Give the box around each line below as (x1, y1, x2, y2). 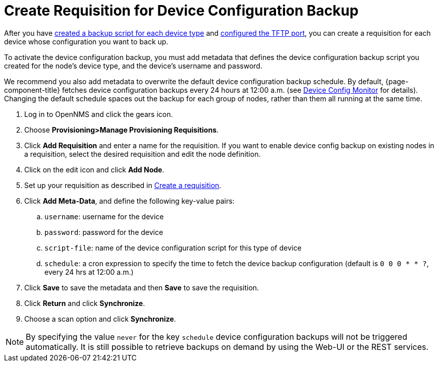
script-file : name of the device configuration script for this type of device (44, 243, 302, 252)
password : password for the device (44, 227, 163, 236)
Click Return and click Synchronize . (24, 298, 145, 308)
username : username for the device (44, 212, 164, 221)
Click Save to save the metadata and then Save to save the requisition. (24, 283, 259, 292)
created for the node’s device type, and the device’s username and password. (4, 61, 262, 70)
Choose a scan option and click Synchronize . (24, 314, 176, 323)
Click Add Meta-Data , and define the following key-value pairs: (24, 196, 235, 205)
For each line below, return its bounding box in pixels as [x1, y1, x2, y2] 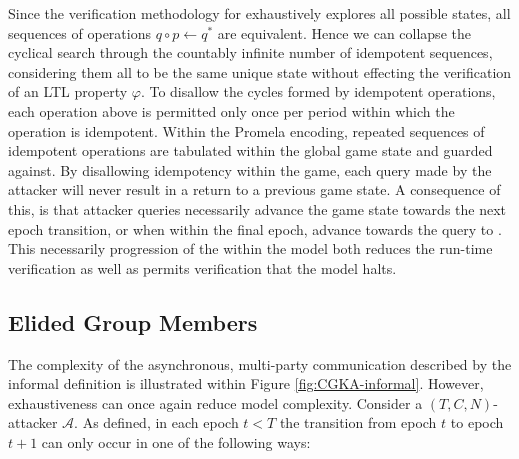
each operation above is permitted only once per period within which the [8, 100, 455, 121]
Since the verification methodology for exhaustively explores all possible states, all [8, 3, 511, 23]
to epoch [450, 412, 504, 433]
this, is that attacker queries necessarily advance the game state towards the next [8, 198, 507, 219]
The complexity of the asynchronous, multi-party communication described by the [8, 353, 512, 374]
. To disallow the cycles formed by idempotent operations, [140, 81, 496, 102]
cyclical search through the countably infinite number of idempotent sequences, [8, 42, 493, 63]
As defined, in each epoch [82, 412, 239, 433]
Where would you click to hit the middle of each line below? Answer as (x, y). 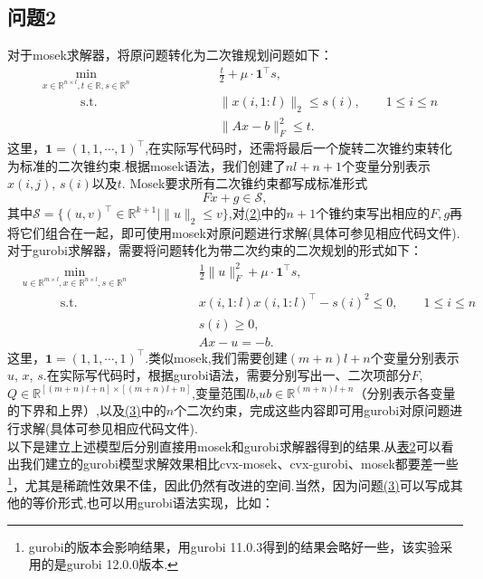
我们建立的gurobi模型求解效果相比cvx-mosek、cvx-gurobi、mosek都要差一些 (239, 464)
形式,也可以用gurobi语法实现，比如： (166, 503)
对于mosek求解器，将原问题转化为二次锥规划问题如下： (170, 55)
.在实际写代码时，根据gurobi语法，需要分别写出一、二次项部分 (227, 375)
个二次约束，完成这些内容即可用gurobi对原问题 (312, 410)
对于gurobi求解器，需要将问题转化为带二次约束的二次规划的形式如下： (215, 250)
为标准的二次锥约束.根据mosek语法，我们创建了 (147, 165)
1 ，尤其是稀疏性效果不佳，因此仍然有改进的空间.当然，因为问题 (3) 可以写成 (229, 483)
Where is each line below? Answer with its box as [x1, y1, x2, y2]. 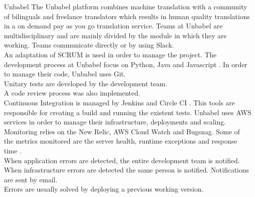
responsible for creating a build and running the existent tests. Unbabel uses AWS [4, 107, 252, 117]
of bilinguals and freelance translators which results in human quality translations [4, 11, 250, 21]
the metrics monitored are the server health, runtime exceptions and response [4, 136, 237, 146]
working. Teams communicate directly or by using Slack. [4, 40, 174, 50]
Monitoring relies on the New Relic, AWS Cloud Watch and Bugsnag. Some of [4, 126, 240, 136]
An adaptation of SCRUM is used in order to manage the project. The [4, 49, 217, 59]
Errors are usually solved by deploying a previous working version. [4, 184, 204, 194]
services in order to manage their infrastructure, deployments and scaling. [4, 117, 226, 127]
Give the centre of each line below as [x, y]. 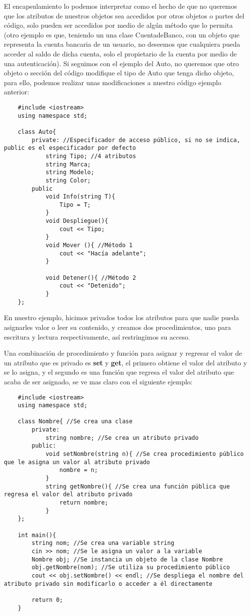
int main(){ [37, 535]
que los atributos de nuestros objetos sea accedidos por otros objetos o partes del [124, 15]
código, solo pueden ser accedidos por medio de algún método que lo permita [118, 25]
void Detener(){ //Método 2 [91, 278]
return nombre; [84, 503]
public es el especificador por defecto [70, 148]
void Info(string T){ [80, 197]
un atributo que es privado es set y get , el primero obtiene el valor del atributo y [125, 362]
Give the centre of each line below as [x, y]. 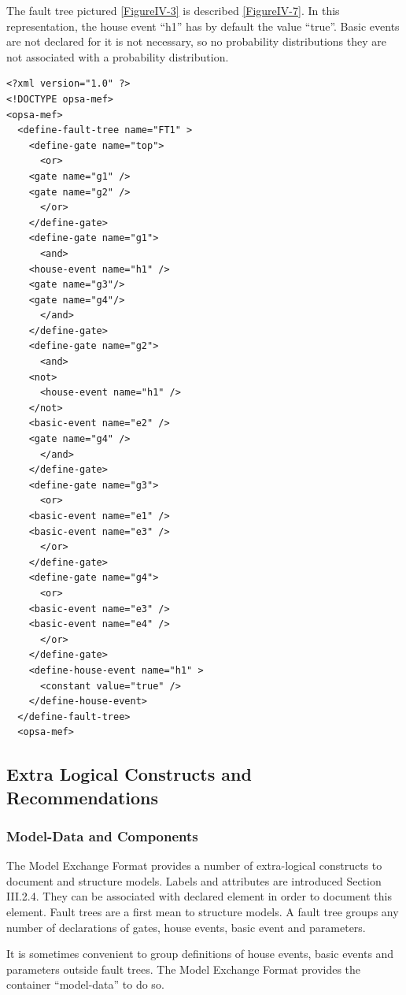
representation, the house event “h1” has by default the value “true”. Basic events [203, 26]
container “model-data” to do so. [85, 984]
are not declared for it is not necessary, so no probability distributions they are [196, 41]
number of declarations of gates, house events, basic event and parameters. [186, 927]
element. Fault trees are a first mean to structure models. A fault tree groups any [203, 912]
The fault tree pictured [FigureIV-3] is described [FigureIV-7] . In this [173, 10]
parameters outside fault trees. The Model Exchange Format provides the [184, 969]
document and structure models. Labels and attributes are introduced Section [194, 880]
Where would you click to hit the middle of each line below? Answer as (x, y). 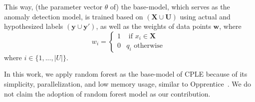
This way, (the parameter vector (53, 6)
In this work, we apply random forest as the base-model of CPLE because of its (126, 74)
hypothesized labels (34, 26)
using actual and (205, 16)
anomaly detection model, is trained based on (74, 16)
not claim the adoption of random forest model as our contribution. (107, 93)
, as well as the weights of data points (153, 26)
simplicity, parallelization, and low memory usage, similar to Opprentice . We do (128, 83)
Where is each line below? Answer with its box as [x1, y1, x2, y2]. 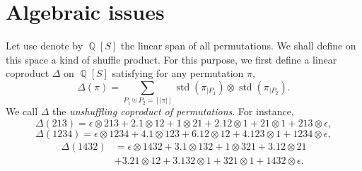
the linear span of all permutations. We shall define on [120, 38, 356, 53]
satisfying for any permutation [112, 66, 244, 81]
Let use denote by [6, 38, 83, 53]
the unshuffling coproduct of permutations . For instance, [52, 104, 294, 119]
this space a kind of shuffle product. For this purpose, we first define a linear [6, 52, 337, 66]
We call [6, 104, 38, 119]
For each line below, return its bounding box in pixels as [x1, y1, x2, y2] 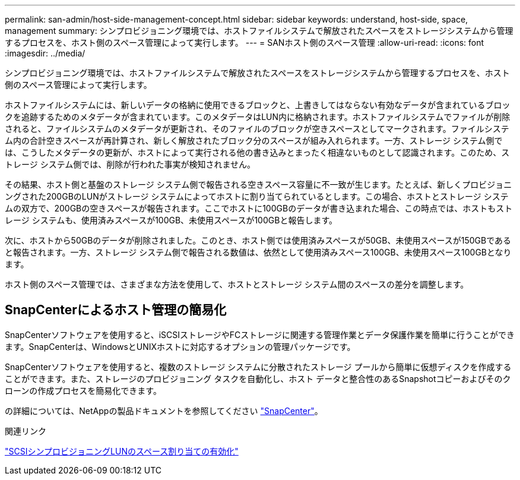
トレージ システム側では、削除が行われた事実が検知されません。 [5, 159, 256, 169]
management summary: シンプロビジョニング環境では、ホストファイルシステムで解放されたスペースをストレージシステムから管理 [5, 26, 513, 36]
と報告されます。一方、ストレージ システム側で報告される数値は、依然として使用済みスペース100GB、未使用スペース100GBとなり [5, 247, 512, 257]
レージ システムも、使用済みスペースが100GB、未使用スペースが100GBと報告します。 [5, 215, 337, 225]
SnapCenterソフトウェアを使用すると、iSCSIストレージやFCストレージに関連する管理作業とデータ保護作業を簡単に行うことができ [5, 329, 515, 340]
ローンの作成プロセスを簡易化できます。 [5, 385, 161, 396]
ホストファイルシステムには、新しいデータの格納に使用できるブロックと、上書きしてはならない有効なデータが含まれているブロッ [5, 100, 511, 110]
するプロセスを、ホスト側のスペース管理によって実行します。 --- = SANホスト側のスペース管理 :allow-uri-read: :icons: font [5, 37, 484, 48]
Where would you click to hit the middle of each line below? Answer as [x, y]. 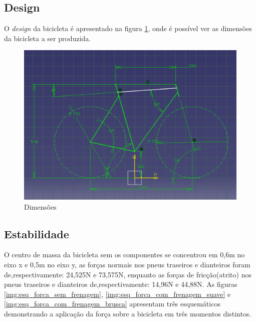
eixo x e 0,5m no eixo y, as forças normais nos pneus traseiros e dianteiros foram [127, 265]
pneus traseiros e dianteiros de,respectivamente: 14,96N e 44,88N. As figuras [121, 284]
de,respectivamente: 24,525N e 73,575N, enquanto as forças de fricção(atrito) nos [128, 274]
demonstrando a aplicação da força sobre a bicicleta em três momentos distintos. [128, 314]
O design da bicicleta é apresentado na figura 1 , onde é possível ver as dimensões [128, 28]
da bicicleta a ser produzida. [48, 38]
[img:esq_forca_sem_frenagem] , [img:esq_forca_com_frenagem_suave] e [117, 294]
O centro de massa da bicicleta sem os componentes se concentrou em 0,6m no [124, 255]
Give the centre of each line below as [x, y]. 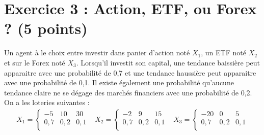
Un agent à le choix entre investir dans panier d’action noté [97, 53]
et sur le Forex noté [35, 62]
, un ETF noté [223, 53]
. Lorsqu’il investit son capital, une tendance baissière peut [168, 62]
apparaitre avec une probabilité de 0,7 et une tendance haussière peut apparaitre [130, 72]
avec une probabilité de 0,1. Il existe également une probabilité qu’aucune [119, 82]
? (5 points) [46, 28]
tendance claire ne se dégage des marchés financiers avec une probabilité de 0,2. [128, 92]
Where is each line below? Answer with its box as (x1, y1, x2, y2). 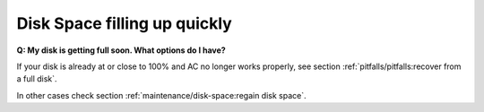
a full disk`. (16, 73, 57, 84)
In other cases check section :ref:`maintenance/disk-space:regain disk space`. (16, 90, 307, 100)
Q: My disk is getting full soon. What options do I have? (16, 45, 226, 56)
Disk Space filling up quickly (16, 13, 232, 33)
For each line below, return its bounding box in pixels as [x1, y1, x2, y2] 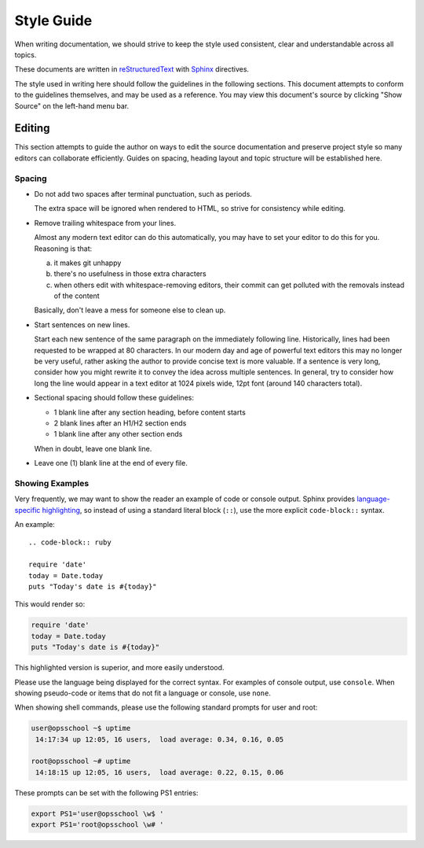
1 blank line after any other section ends [53, 430, 183, 439]
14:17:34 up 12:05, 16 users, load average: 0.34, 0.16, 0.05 [35, 735, 284, 743]
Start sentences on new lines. [34, 319, 130, 330]
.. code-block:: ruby [28, 538, 111, 547]
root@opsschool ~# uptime [31, 757, 131, 766]
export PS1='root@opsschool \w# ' [31, 820, 164, 829]
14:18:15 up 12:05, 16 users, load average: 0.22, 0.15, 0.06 [35, 768, 284, 776]
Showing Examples [14, 477, 90, 489]
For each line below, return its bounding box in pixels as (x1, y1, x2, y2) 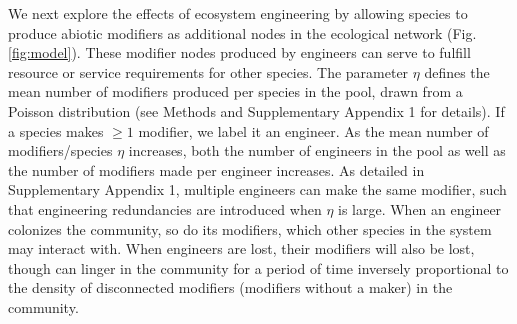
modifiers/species (8, 140, 113, 161)
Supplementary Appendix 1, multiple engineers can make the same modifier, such (8, 179, 507, 200)
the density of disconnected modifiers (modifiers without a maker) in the (8, 277, 453, 298)
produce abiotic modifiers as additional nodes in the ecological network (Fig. (8, 22, 477, 43)
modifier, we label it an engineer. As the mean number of (138, 120, 489, 141)
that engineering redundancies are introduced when (8, 198, 322, 219)
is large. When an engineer (338, 198, 502, 219)
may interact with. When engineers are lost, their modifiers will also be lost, (8, 238, 475, 259)
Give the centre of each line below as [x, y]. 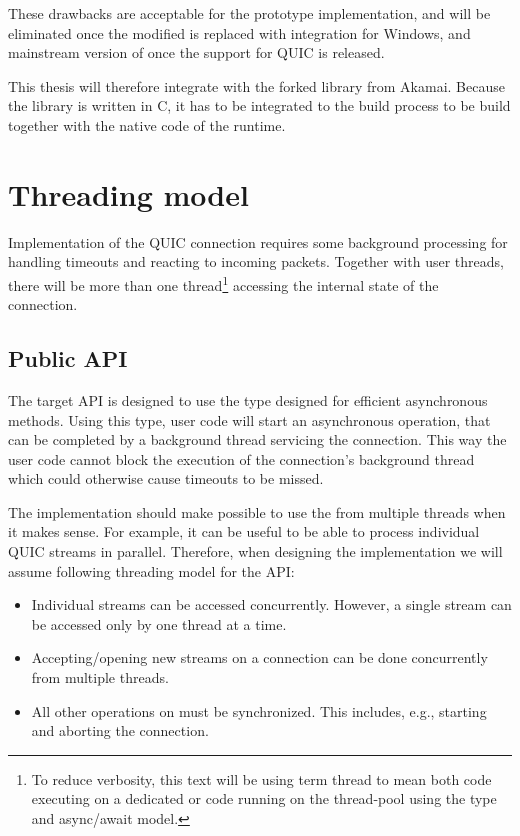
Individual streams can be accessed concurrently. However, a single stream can [271, 604]
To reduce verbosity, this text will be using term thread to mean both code [261, 778]
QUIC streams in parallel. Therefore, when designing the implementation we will [255, 551]
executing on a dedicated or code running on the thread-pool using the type [264, 798]
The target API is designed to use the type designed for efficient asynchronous [248, 399]
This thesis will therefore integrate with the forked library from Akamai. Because [256, 85]
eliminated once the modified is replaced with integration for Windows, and [239, 32]
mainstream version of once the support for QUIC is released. [196, 52]
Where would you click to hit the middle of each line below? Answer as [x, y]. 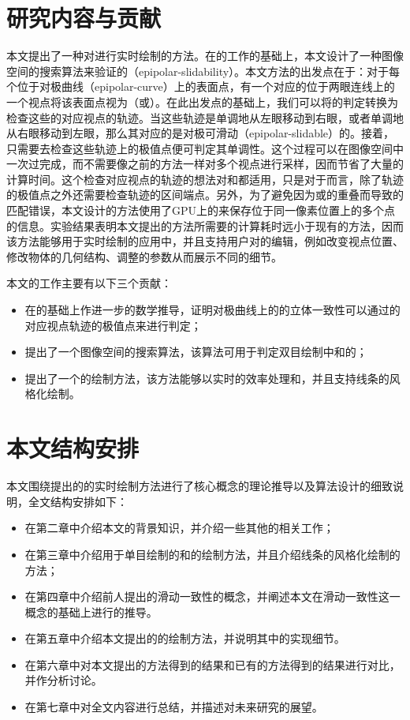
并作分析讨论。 [63, 680]
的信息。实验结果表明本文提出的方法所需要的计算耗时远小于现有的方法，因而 [205, 225]
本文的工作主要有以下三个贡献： [89, 283]
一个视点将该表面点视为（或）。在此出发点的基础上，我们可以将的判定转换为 [202, 101]
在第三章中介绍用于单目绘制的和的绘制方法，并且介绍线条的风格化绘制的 [212, 554]
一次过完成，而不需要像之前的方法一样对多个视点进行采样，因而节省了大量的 [205, 164]
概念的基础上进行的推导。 [91, 611]
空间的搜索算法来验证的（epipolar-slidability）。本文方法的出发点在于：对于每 [203, 71]
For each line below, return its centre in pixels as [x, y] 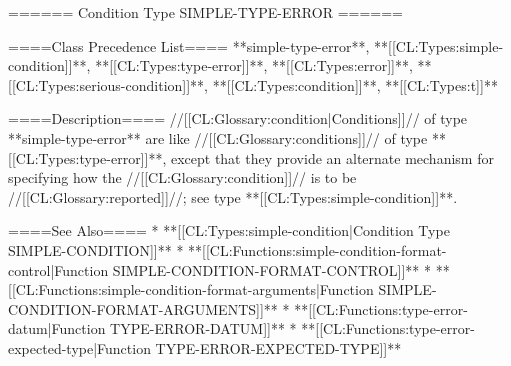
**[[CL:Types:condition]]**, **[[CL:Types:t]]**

Exercise description:
What lines above mention "bicicleta"? Copy each one.

Solution to this task:
demonstrando a aplicação da força sobre a bicicleta em três momentos distintos. [128, 314]
O design da bicicleta é apresentado na figura 1 , onde é possível ver as dimensões [128, 28]
da bicicleta a ser produzida. [48, 38]
O centro de massa da bicicleta sem os componentes se concentrou em 0,6m no [124, 255]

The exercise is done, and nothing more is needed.